• **Your task**
Take the records below and set down exactly the lines from the one with "al-kamil) [14, 290, 61, 307]" to the one with "dense neighborhoods, ask", ends included; do not copy the pictures.

* * * * * * *

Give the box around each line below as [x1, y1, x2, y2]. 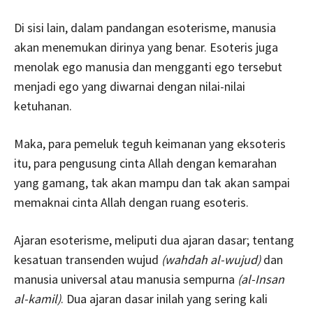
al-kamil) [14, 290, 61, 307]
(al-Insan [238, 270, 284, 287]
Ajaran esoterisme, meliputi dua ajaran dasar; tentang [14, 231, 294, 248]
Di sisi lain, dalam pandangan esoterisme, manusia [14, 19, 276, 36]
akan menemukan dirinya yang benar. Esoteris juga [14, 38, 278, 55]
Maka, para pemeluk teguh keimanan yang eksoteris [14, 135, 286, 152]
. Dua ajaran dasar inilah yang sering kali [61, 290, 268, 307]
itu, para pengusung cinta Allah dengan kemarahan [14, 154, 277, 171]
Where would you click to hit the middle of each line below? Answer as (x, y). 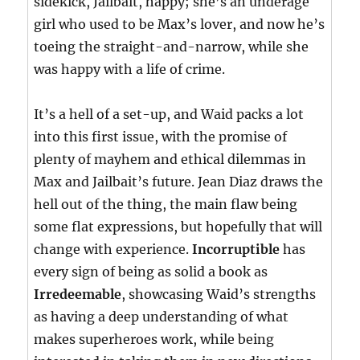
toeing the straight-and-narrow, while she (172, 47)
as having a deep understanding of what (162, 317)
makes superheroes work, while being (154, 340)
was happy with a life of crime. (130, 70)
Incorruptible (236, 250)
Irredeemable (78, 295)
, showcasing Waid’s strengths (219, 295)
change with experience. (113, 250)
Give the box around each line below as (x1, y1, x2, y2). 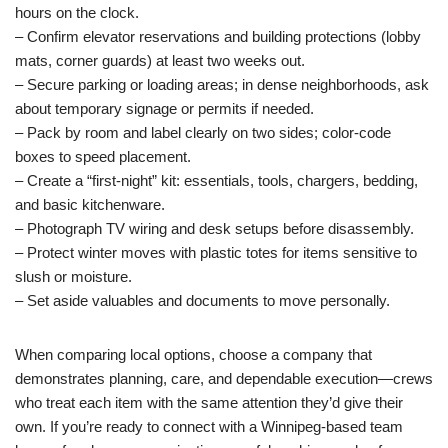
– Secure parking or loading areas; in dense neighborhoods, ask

* * * * * * *

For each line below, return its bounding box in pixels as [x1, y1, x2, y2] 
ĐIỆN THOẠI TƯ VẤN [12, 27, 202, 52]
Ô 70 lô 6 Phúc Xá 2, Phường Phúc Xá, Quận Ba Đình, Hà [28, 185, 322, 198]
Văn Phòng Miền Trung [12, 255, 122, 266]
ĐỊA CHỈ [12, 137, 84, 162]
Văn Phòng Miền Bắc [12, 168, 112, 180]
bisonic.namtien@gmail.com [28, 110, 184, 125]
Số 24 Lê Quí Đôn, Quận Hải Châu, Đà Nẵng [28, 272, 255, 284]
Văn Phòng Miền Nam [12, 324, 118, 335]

* * * * * * *

• **Solution for this problem**
al-kamil) [14, 290, 61, 307]
(al-Insan [238, 270, 284, 287]
Ajaran esoterisme, meliputi dua ajaran dasar; tentang [14, 231, 294, 248]
Di sisi lain, dalam pandangan esoterisme, manusia [14, 19, 276, 36]
akan menemukan dirinya yang benar. Esoteris juga [14, 38, 278, 55]
Maka, para pemeluk teguh keimanan yang eksoteris [14, 135, 286, 152]
. Dua ajaran dasar inilah yang sering kali [61, 290, 268, 307]
itu, para pengusung cinta Allah dengan kemarahan [14, 154, 277, 171]
Where would you click to hit the middle of each line below? Answer as (x, y). 
toeing the straight-and-narrow, while she (172, 47)
as having a deep understanding of what (162, 317)
makes superheroes work, while being (154, 340)
was happy with a life of crime. (130, 70)
Incorruptible (236, 250)
Irredeemable (78, 295)
, showcasing Waid’s strengths (219, 295)
change with experience. (113, 250)
Give the box around each line below as (x1, y1, x2, y2). 
– Secure parking or loading areas; in dense neighborhoods, ask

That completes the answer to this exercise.